Huh? Authorization cannot substitute for presence. Fraud in the execution of documents can too easily occur without the presence of the principal. This requirement must be maintained for high-value transactions both as a matter of policy and as a matter of constitutional interpretation. As to the latter, the presence requirement was firmly in place both at common law and in statutes at the time when the Article I presidential-signature requirement was drafted and ratified. The OLC memo also cites as justification several prior executive-branch legal memorandums dealing with proxy signatures on other types of documents. But none of the signatures discussed in these memorandums requires a presidential signature that is constitutionally mandated. The memorandums dealing with them are self-serving executive-branch opinions citing no case law and positing no constitutional interpretations that would be relevant to a constitutionally mandated presidential signature.

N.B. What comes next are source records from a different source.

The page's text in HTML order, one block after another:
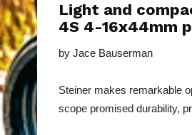
Light and
4S 4-16x44mm
by Jace Bauserman
Steiner makes remarkable
scope promised durability,
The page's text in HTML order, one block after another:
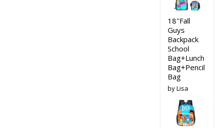
18″Fall
Guys
Backpack
School
Bag+Lunch
Bag+Pencil
Bag
by Lisa
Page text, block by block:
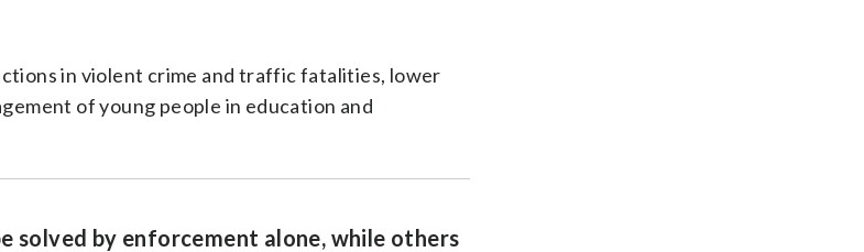
in violent crime and traffic fatalities, lower
of young people in education and
solved by enforcement alone, while others
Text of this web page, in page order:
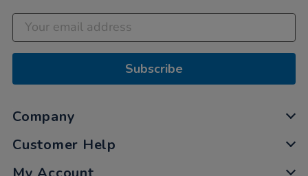
Subscribe
Company
Customer Help
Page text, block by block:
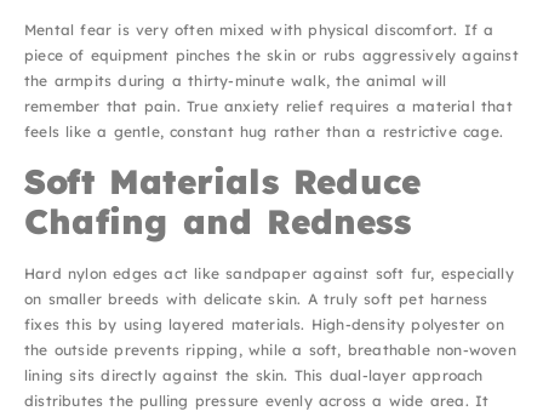
Mental fear is very often mixed with physical discomfort. If a
piece of equipment pinches the skin or rubs aggressively against
the armpits during a thirty-minute walk, the animal will
remember that pain. True anxiety relief requires a material that
feels like a gentle, constant hug rather than a restrictive cage.
Soft Materials Reduce
Chafing and Redness
Hard nylon edges act like sandpaper against soft fur, especially
on smaller breeds with delicate skin. A truly soft pet harness
fixes this by using layered materials. High-density polyester on
the outside prevents ripping, while a soft, breathable non-woven
lining sits directly against the skin. This dual-layer approach
distributes the pulling pressure evenly across a wide area. It
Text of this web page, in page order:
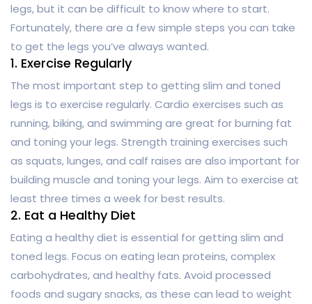
legs, but it can be difficult to know where to start.
Fortunately, there are a few simple steps you can take
to get the legs you’ve always wanted.
1. Exercise Regularly
The most important step to getting slim and toned
legs is to exercise regularly. Cardio exercises such as
running, biking, and swimming are great for burning fat
and toning your legs. Strength training exercises such
as squats, lunges, and calf raises are also important for
building muscle and toning your legs. Aim to exercise at
least three times a week for best results.
2. Eat a Healthy Diet
Eating a healthy diet is essential for getting slim and
toned legs. Focus on eating lean proteins, complex
carbohydrates, and healthy fats. Avoid processed
foods and sugary snacks, as these can lead to weight
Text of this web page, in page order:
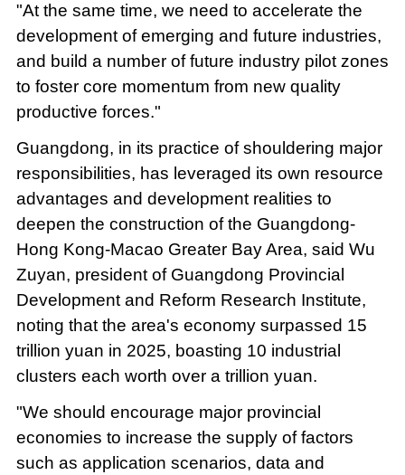
"At the same time, we need to accelerate the
development of emerging and future industries,
and build a number of future industry pilot zones
to foster core momentum from new quality
productive forces."
Guangdong, in its practice of shouldering major
responsibilities, has leveraged its own resource
advantages and development realities to
deepen the construction of the Guangdong-
Hong Kong-Macao Greater Bay Area, said Wu
Zuyan, president of Guangdong Provincial
Development and Reform Research Institute,
noting that the area's economy surpassed 15
trillion yuan in 2025, boasting 10 industrial
clusters each worth over a trillion yuan.
"We should encourage major provincial
economies to increase the supply of factors
such as application scenarios, data and
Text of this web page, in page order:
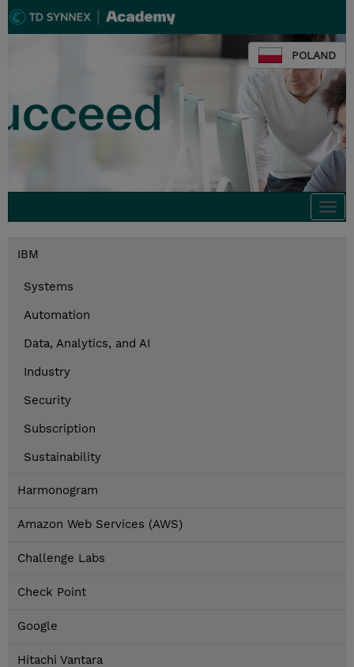
POLAND
IBM
Systems
Automation
Data, Analytics, and AI
Industry
Security
Subscription
Sustainability
Harmonogram
Amazon Web Services (AWS)
Challenge Labs
Check Point
Google
Hitachi Vantara
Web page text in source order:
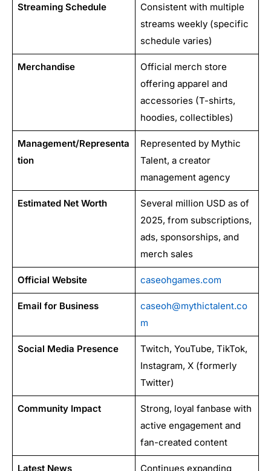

In this instance, it actually matters very little that the president's signature was unconstitutional. That's because in the case of the FISA reauthorization, the bill would still become law under the Constitution. It requires a bit of math, but, in this instance, Congress approved the bill on May 26. Under the Constitution, the president has 10 days (excluding Sundays) to sign a bill into law. As applied here, excluding Sundays, 10 days later would be June 7 (or 12 days total). Assuming that the use of the autopen was unconstitutional and thus a void act, then it is as if the president had taken no action in the 12-day period, neither signing nor vetoing the renewal bill. (Still with me?) Under such circumstances, the Constitution allows a bill to become law automatically unless Congress is not in session. It was. So the new FISA bill is good law, even though there were 12 days when neither the old provisions nor their replacements were valid.
Now, there are plenty of liberals and libertarians who would love to see these controversial Patriot Act FISA provisions—including roving wiretaps, business records searches and "lone wolf" surveillance—go down. But, for better or worse, these provisions had grandfather clauses permitting them "to remain effective with respect to investigations that began, or potential offenses that took place, before the sunset date." Therefore, the gap in the provisions' effectiveness does not seem to be problematic except for investigations and roving wiretaps beginning in the 12-day period, which would be illegal even now, because they were never properly authorized. (Heads up: Check for any roving wiretaps that were started during this 12-day period and get them reauthorized.)
The real problem here isn't that FISA isn't the law. It's that the use of the autopen by proxy (or any nonpresence proxy signature) to sign bills in the future could yield terrible (like, really terrible) results, since most laws do not contain grandfather clauses like those included in the old Patriot Act. One can easily imagine that Congress might not be in session when the 10-day period (not counting Sundays) expires. Very often, there is a hurried push at the end of congressional sessions to get legislation passed. Many acts, then, are sent to the president for signature just as Congress is adjourning. This would mean that using an autopen or a human proxy (neither in the presence of the president) would be tantamount to a veto! All this is not exactly consistent with well-ordered government.
Absolutely no one seems focused on the presence requirement: not the president, nor the Republican House members (21 of whom complained to the president about this in a strongly-worded June 17 letter), nor the numerous legal commentators and scholars we have heard from since the autopen signing occurred (although Huffington Post recently announced that Republican operatives are trying to draft the President's autopen to run in the Republican presidential-primary battle). The use of the autopen, which is itself constitutionally unproblematic, seems to have eclipsed the far more important issue of whether the president was present when it was used.
The bottom line is that autopengate establishes a dangerous precedent, one that every thinking lawyer in Washington politics seemed to have overlooked. Nobody should be signing bills for the president, not even when the president orders them to do so.